It’s a novel for goodness sake. You care about the characters and it is a good story. Maybe just the mother in me.  I got lost in it and recommend it.

----------


## andynap

> It’s a novel for goodness sake. You care about the characters and it is a good story. Maybe just the mother in me.  I got lost in it and recommend it.



I’m sure. Don’t shoot the messenger.

----------


## amyb

I did not mean you personally, Andy..you deliver some spot on messages. 

I believe in reviews and sharing opinions. I believe in authors and poets and playwrights being allowed tell it their way. People have the option to not buy or borrow a book, read the poem, or attend the plays. They can also write their own stuff.

----------


## Hawke

> It’s more than that. The Latinos don’t like the heroine depiction as being totally unrealistic and not reflecting the current problems.

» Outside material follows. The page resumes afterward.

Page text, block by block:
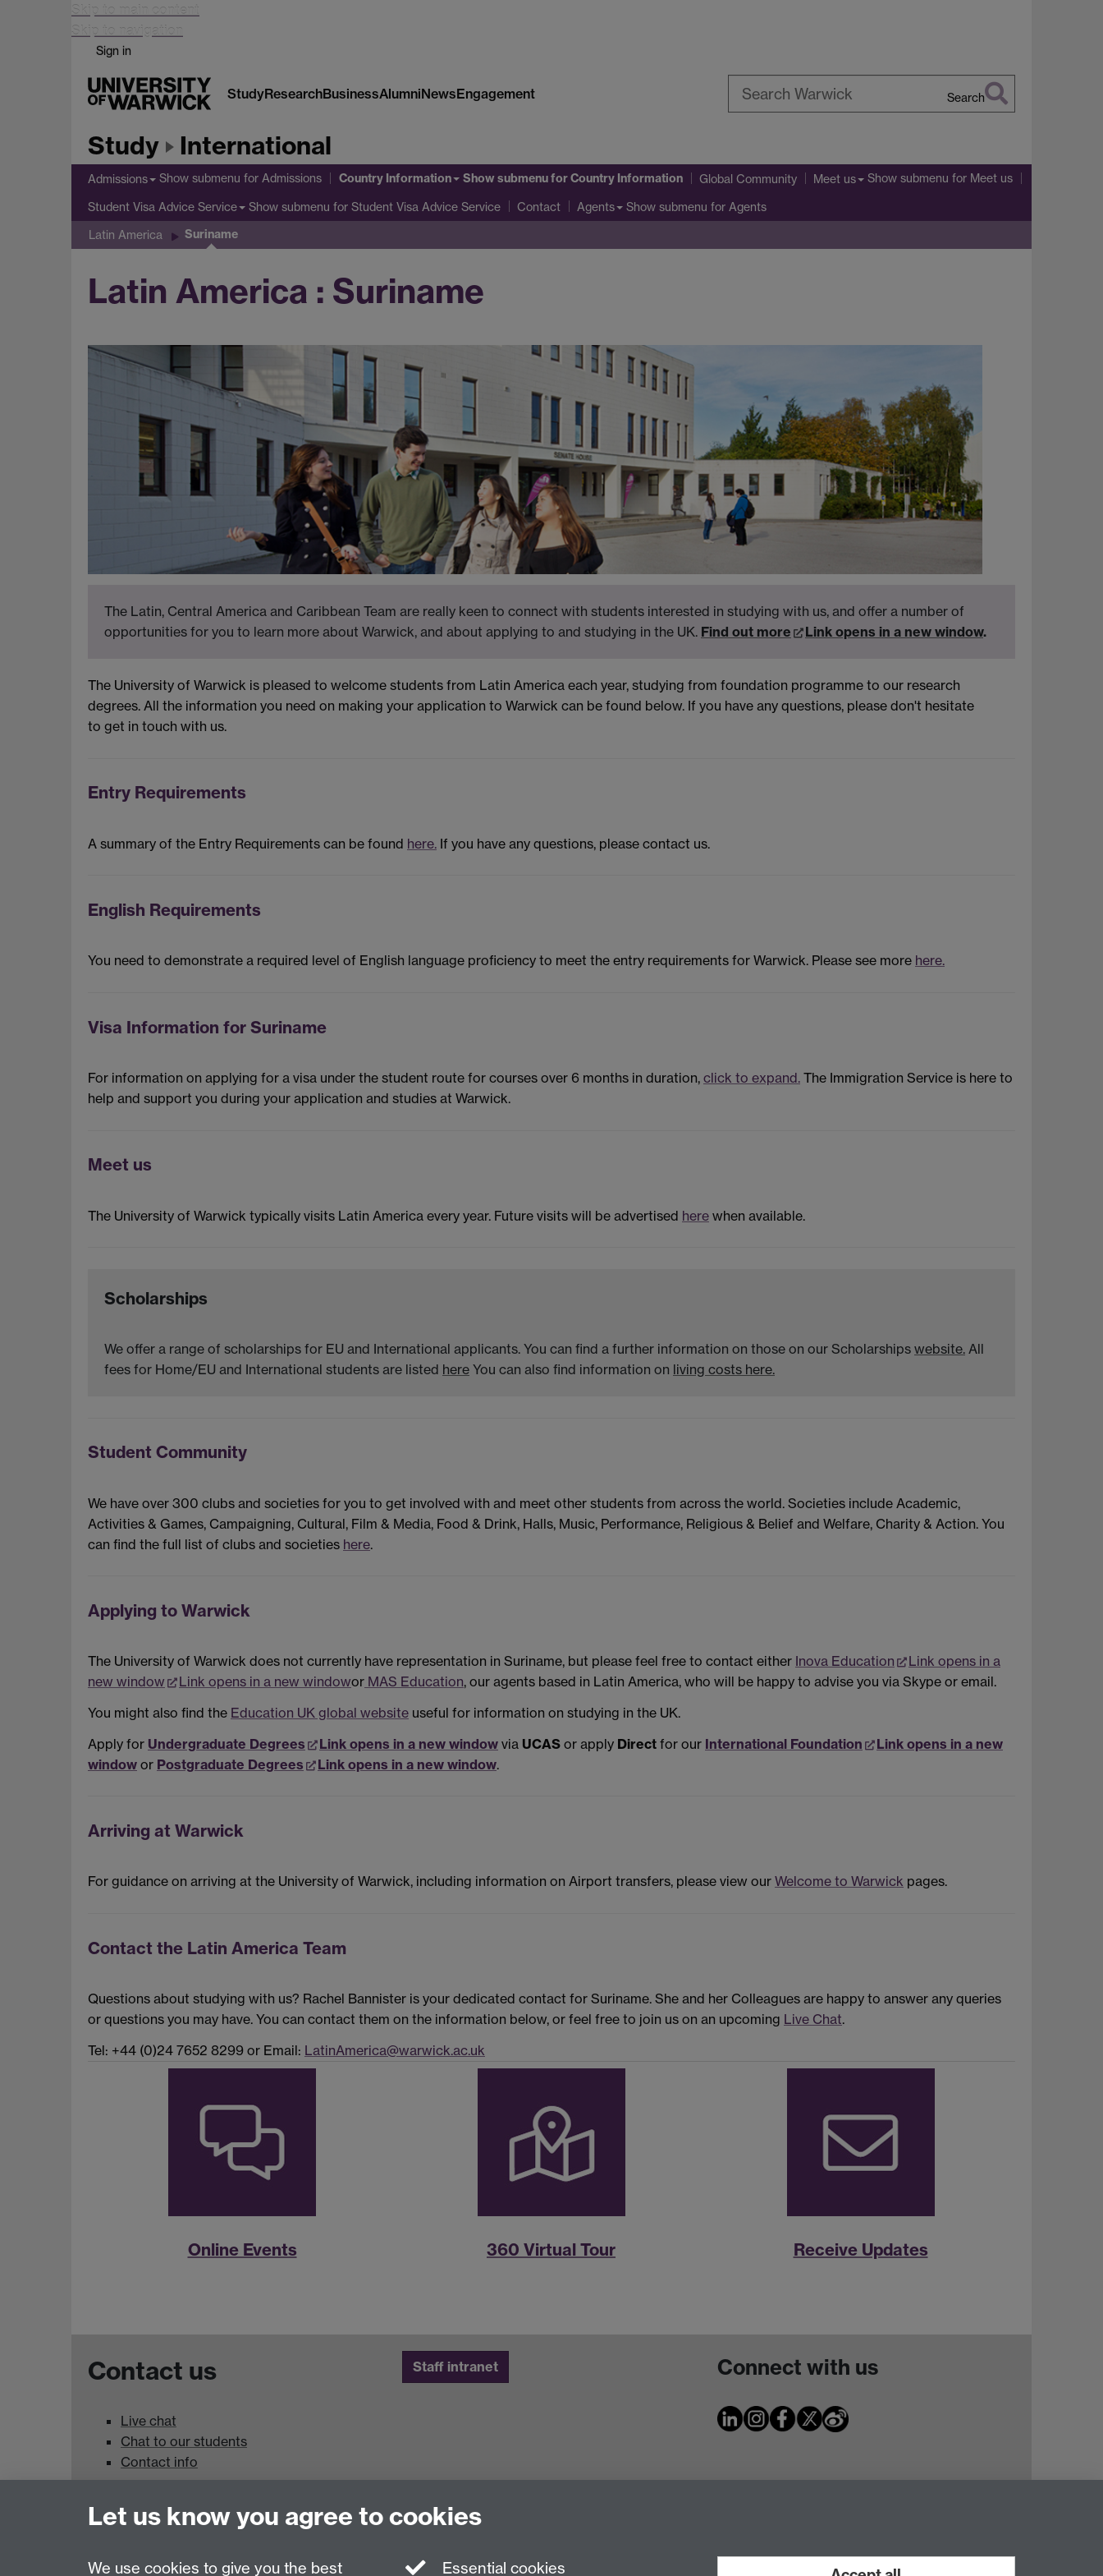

There are a group of social justice Latinos who are trying to bring down this novel. Having worked and lived with many Latinos I do not believe many would get upset over a Gringo writing a "novel". Again lets burn Hemingway's African novels.

----------


## stbartshopper

After reading all of these posts, it sounds like a great book.
Often excellent pieces of work- art, books, music, buildings, technology... etc. stir up trouble in the short run. This is part of the change and evolution process of our lives.

----------


## amyb

A window into events that provides more info than just a usual nightly news blip.

----------


## andynap

> A window into events that provides more info than just a usual nightly news blip.

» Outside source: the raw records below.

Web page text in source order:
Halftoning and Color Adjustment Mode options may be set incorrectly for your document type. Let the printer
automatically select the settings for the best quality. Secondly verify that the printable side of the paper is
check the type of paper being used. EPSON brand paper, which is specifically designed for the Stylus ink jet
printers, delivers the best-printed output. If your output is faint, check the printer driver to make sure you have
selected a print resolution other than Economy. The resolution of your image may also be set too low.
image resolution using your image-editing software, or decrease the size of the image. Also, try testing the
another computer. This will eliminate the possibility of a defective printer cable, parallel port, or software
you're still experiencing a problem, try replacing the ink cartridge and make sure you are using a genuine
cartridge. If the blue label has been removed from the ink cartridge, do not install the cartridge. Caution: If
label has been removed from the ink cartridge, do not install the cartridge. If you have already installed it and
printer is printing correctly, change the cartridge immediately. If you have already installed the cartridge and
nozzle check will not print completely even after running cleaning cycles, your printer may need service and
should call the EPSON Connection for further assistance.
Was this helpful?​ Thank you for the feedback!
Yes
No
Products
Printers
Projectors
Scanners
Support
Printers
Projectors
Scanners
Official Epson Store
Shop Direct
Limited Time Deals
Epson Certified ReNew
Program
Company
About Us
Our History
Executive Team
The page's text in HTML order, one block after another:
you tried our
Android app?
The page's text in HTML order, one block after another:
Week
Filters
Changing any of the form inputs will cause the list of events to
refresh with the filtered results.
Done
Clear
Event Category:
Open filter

The book is fiction isn’t it?

----------


## amyb

It is NOVEL.

----------


## andynap

Fiction

----------


## stbartshopper

What is the difference?

----------


## amyb

Same.  Cummins did her homework and interviewed many who had taken this path. I still say a good dtory and a good book.

----------


## Hawke

Still waiting for it to arrive at our local library.

----------


## stbartshopper

Have placed on our Kindle- fiction- novel- who cares!

----------


## rivertrash

I finished this book last night about 1:30 a.m.  I HAD to finish it.  It haunted me all day.  You can read it for the story, the skillful writing, the political issues, the geography or maybe another level or two, but whatever, please read it.

----------


## amyb

Glad you felt as I did, Dick.  A well told story.

----------


## cec1

> I finished this book last night about 1:30 a.m.  I HAD to finish it.  It haunted me all day.  You can read it for the story, the skillful writing, the political issues, the geography or maybe another level or two, but whatever, please read it.



Great commentary, Dick!

----------


## Hawke

Was still waiting for my turn at the library. Obviously library is now closed as are book stores. Looks like Amazon.

----------